Wednesday, December 3, 2014
Court of Appeal Denies Bid for Resentencing of Hostage-Taker
Panel Says Defendant Waited Too Long to Object to Proposition 36 Hearing Before New Judge
By KENNETH OFGANG, Staff Writer
A defendant seeking resentencing based on the Three Strikes Reform Act of 2012 forfeited his right to have the case heard by the original sentencing judge by not raising the issue in the trial court, the Third District Court of Appeal has ruled.
The court Monday certified for partial publication its Oct. 29 ruling affirming an Amador Superior Court judge’s order denying resentencing to Clifford Chaney, a third-strike offender whose past crimes include two Sacramento County robberies in which hostages were taken.
Judge Steven Hermanson ruled that early release of Chaney would endanger public safety, after hearing evidence that he had been convicted of eight “strike” offenses—six counts of armed robbery and two counts of burglary in the Sacramento County cases—before a different judge in that county sentenced Chaney to 25 years to life in prison for fourth-offense drunk driving in 2005.
In the Sacramento cases, Chaney and two other men were convicted of separate business invasion-robberies at the same location, in which hostages were taken at gunpoint.
Witnesses testified that Chaney and his accomplices raided the Sacramento Technicolor Laboratory twice in two weeks, hoping to steal precursor ingredients to make the rage-fueling hallucinogenic PCP, which they planned to turn around and sell to the Hells Angels. Between the robberies, more than 20 employees were bound by rope and duct tape while repeatedly having guns pointed at them.
While attempting to escape their second robbery, one of Chaney’s accomplices shot at Sacramento County Sheriff’s Deputy Jerry Beck with a 12-gauge. Beck survived only because the round directly hit his badge.
The accomplice was killed by other Sacramento deputies.
After being released from a 12-year sentence in those cases, in 1995, he was convicted in Amador County of causing a head-on vehicle collision while driving drunk — a felony that left the other driver and two passengers seriously hurt and resulted in a two-year sentence.
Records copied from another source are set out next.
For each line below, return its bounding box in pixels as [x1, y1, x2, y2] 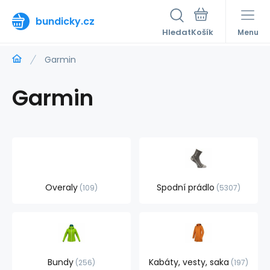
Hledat [162, 27, 191, 38]
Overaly [45, 181, 78, 193]
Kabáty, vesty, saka [149, 256, 229, 268]
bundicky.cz [36, 14, 95, 28]
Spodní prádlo [157, 181, 215, 193]
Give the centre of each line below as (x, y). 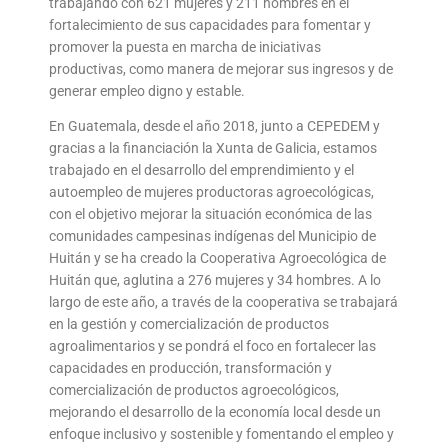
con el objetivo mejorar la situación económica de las (211, 214)
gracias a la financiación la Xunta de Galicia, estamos (213, 148)
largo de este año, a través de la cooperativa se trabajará (224, 302)
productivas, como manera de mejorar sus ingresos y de (221, 68)
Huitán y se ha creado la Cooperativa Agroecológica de (218, 258)
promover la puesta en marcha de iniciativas (185, 46)
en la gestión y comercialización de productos (189, 324)
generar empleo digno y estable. (147, 90)
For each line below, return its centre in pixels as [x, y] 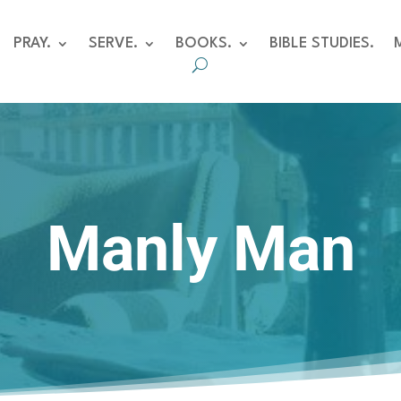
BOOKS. [203, 43]
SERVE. [113, 43]
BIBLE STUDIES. [321, 43]
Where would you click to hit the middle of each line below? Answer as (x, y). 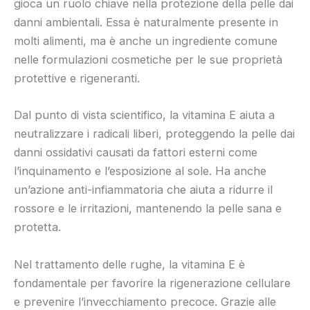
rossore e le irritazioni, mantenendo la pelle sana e (148, 209)
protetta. (37, 227)
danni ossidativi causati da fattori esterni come (136, 153)
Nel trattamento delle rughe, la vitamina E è (129, 264)
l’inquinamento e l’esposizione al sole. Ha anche (140, 171)
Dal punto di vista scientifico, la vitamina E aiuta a (144, 115)
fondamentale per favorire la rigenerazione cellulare (152, 283)
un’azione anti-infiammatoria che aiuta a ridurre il (143, 190)

According to the Auburn Journal’s report of last year’s hearing before Hermanson, Chaney was arrested in El Dorado County in 2002 for blasting his truck through the wall of a restaurant while drunk, severing a propane line, collapsing a wall down onto the cook and causing injuries, resulting in a one-year jail sentence. By the time of the 2005 incident, his license had been revoked based on the El Dorado conviction.
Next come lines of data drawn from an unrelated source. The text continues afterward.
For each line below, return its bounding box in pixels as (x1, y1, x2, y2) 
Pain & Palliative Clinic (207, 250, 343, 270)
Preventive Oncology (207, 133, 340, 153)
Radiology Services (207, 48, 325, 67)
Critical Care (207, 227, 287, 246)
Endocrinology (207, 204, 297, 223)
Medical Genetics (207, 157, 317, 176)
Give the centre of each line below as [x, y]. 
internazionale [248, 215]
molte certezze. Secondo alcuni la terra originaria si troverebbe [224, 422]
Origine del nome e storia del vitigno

During Chaney’s Proposition36 hearing in May of last year, the Journal reported, District Attorney Todd Riebe called the by-then-retired Sacramento sheriff’s deputy who had been shot during Chaney’s second armed robbery to the witness stand. Beck held up his badge with the bullet holes in it for the judge to inspect.
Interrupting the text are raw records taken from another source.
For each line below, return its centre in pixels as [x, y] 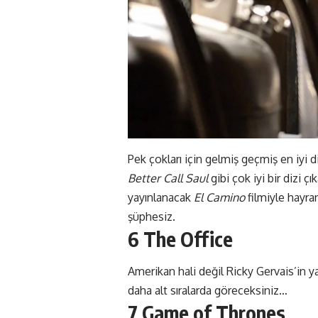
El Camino [219, 198]
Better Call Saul [168, 179]
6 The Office [180, 239]
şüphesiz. [152, 217]
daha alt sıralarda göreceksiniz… [208, 290]
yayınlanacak [161, 198]
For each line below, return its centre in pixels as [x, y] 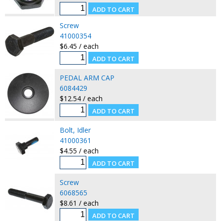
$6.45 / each [79, 46]
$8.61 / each [79, 203]
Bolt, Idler [75, 130]
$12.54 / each [81, 98]
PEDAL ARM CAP [87, 77]
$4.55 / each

Riebe argued that Chaney’s release would endanger public safety because he was likely to continue driving while intoxicated, and the judge agreed.
On appeal, the defense argued that Chaney was denied his right to have the resentencing petition heard by the original sentencing judge, under People v. Superior Court (Kaulick) (2013) 215 Cal.App.4th 1279.
Justice Coleman Blease, writing for the Court of Appeal, said the right was subject to forfeiture.
“In a similar context, our court has held that where a defendant does not object to sentencing by a judge other than the one who accepted his plea, the defendant has forfeited his right to later contend he was entitled to have the original judge sentence him,” the justice wrote, citing People v. Serrato (1988) 201 Cal.App.3d 761.
In portions of the opinion that remain unpublished, the court held that the trial judge did not shift the burden of proof on the dangerousness issue to the defendant, that the defendant had forfeited his contention that the judge should have ordered preparation of a presentence report by the probation department prior to ruling on the petition, that the judge was not required to consider alcohol-related conditions of release as an alternative to denying the petition on the ground that the defendant’s history of alcohol abuse made him a danger to society, and that denying the petition on that ground was not an abuse of discretion.
Blease rejected the defense argument that Chaney’s lack of alcohol use since his return to prison undermined the trial judge’s dangerousness finding. Given the lack of evidence that the defendant “completed any alcohol abuse programs or otherwise rehabilitated himself from his alcoholism” and the proof that “alcoholism was the root of his criminality,” the trial judge was entitled to reach the conclusion he did, the justice wrote.
The case is People v. Chaney, 14 S.O.S. 5421.